Copyright

I am flattered that some feel my creative writing is entertaining enough to want to share with others. These stories, however, are a labor of love and are ever evolving. Direct copying of any of these stories would not be flattering at all. If you would like to share with others you may copy a portion of a story and then link to the original here. Thank you for understanding.

Tuesday, April 24, 2012

Journey: Morality

Years ago I came face to face with evil. I don't mean something like Deathwing or an Old God, a humanoid that was consumed with darkness and did dark things. I became his obsession and he harmed me, wounded my body and my mind, for his pleasure. I write this now because he is dead, long after tracking me and capturing me, only to release me, over and again all because of his sickness.

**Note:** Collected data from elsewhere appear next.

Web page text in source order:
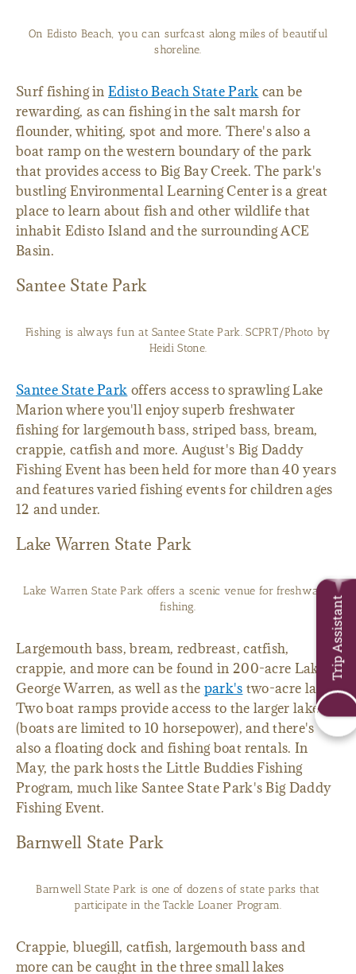
On Edisto Beach, you can surfcast along miles of beautiful
shoreline.
Surf fishing inEdisto Beach State Park can be
rewarding, as can fishing in the salt marsh for
flounder, whiting, spot and more. There's also a
boat ramp on the western boundary of the park
that provides access to Big Bay Creek. The park's
bustling Environmental Learning Center is a great
place to learn about fish and other wildlife that
inhabit Edisto Island and the surrounding ACE
Basin.
Santee State Park
Fishing is always fun at Santee State Park. SCPRT/Photo by
Heidi Stone.
Santee State Park offers access to sprawling Lake
Marion where you'll enjoy superb freshwater
fishing for largemouth bass, striped bass, bream,
crappie, catfish and more. August's Big Daddy
Fishing Event has been held for more than 40 years
and features varied fishing events for children ages
12 and under.
Lake Warren State Park
Lake Warren State Park offers a scenic venue for freshwater
fishing.
Largemouth bass, bream, redbreast, catfish,
crappie, and more can be found in 200-acre Lake
George Warren, as well as the park's two-acre lake.
Two boat ramps provide access to the larger lake
(boats are limited to 10 horsepower), and there's
also a floating dock and fishing boat rentals. In
May, the park hosts the Little Buddies Fishing
Program, much like Santee State Park's Big Daddy
Fishing Event.
Barnwell State Park
Barnwell State Park is one of dozens of state parks that
participate in the Tackle Loaner Program.
Crappie, bluegill, catfish, largemouth bass and
more can be caught in the three small lakes
Trip Assistant

As bad as the trauma was, I struggle now with worse. My arms and back have healed, I bear scars but they do no hamper my travels. The scars on my heart and soul have begun to heal and I know that eventually I would adapt and overcome. Nightmares fade.

But now he's dead and the manner of his death troubles me. "Lord Eric" it turns out his name was and with the help if Isiravos and Snelly he was captured and questioned. He was incapacitated. The men called for blood and while a part of me screamed that they were right and he should be slaughtered... I knew that order and law must be upheld. I said as much, that ours and the human's societies were what they are because criminals were granted a fair trial. I argued and, I had thought, convinced them both. I agreed to meet them in Stormwind to give my account of "Lord Eric's" actions... only, they never arrived.

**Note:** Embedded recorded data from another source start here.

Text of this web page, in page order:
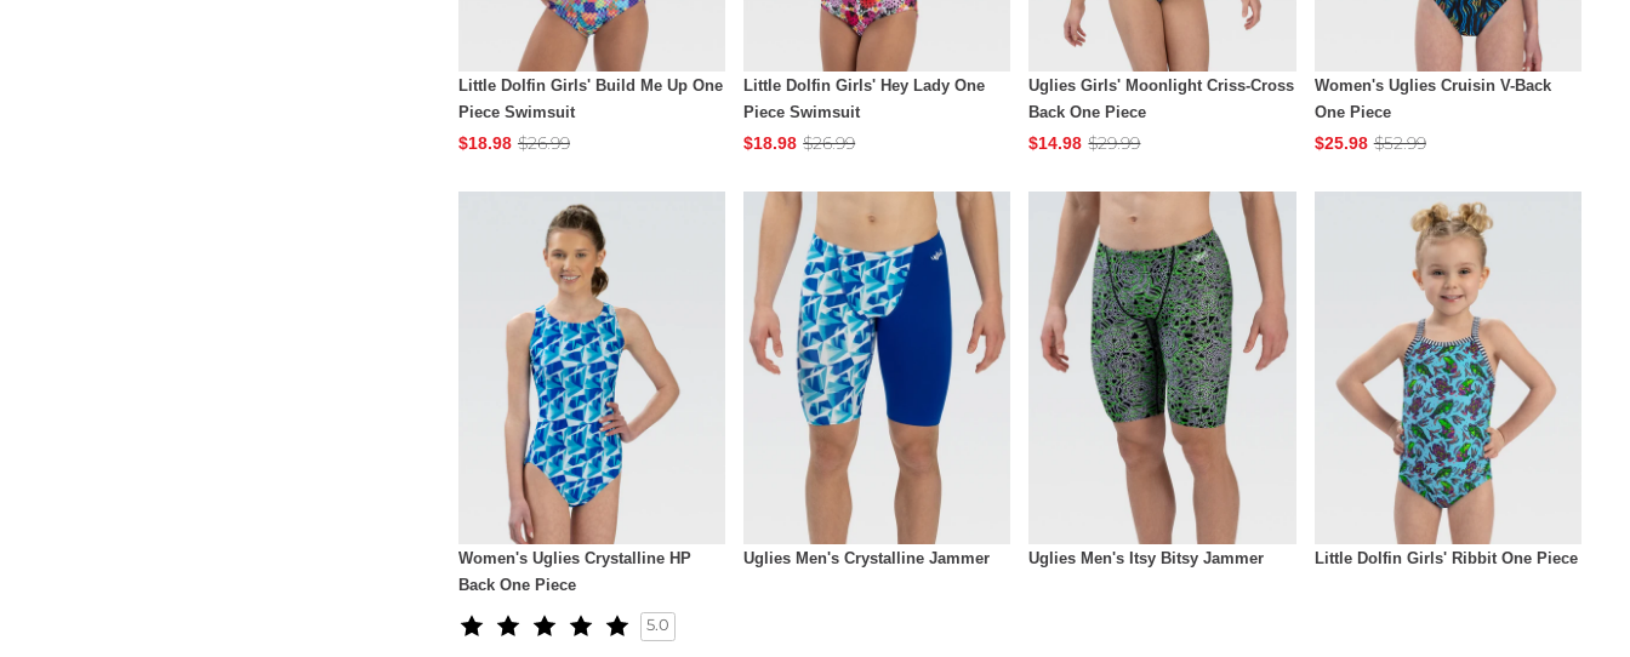
Little Dolfin Girls' Build Me Up One
Piece Swimsuit
$18.98 $26.99
Little Dolfin Girls' Hey Lady One
Piece Swimsuit
$18.98 $26.99
Uglies Girls' Moonlight Criss-Cross
Back One Piece
$14.98 $29.99
Women's Uglies Cruisin V-Back
One Piece
$25.98 $52.99
Women's Uglies Crystalline HP
Back One Piece
5.0
Uglies Men's Crystalline Jammer Uglies Men's Itsy Bitsy Jammer Little Dolfin Girls' Ribbit One Piece

Isiravos came for me and told me that he had taken the man's life. He killed in cold blood. For me. My heart is torn. To stick by my moral guns I should turn Isiravos in to the authorities and let them try him for his own crimes. But I've only just found him and don't wish to lose him to a human prison! And yet, every time I look at him now all I can bring to mind is "Lord Eric's" face. I feel the pain, relived, in my arms and back every time I look on the man with whom I thought I could spend the rest of my life.

Isiravos doesn't understand, he repeats again and again that "Lord Eric" deserved his fate and that what was done was done justly. I decided to help distract myself by taking some more work for Darkshire, my attacker was gone, Isiravos had no reason to continue to keep me confined to the Tavern.

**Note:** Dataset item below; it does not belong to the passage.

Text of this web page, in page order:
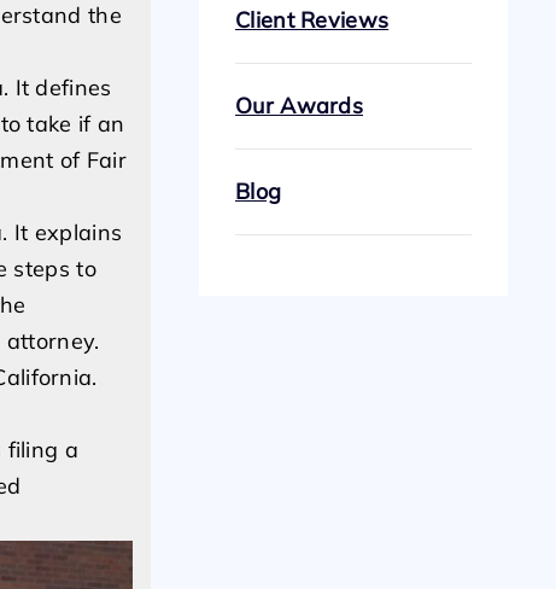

It was when I was delivering some wolf meat to the Tavern that I overheard Snelly sharing details of the murder with two others, in earshot of the Barkeep, the Innkeeper, the Cook, several patrons... including the very talkative Farrin Daris! I was appalled! I spoke before I thought and chastised Snelly for his indiscretion, only to find a Worgen named Miragule breathing down at me.

I'll admit my weakness, every moment of my torture at the hands of Eric-as-a-Worgen came flooding back to me and I became faint. I cowered and cried and was unable to do anything but try and escape. Of the exchange itself I remember very little, but I recall a rough spoken human woman forcing me to swear my secrecy and that I would not go to the authorities regarding the murder.

Finally I was able to escape; I vaguely recall that Isiravos showed up before I gave my coerced word. Later I learned the Worgen wished to protect his daughter from any fallout, not that he found murder reprehensible. He had issue only with the fact that the murder was committed so close to potential witnesses and within their "home" where his daughter might be affected.

All of this because one criminal was not given the trial he was entitled to. Can he not SEE that his actions have caused far more harm than can possibly be justified for the momentary "buzz" one might get from wreaking vengeance?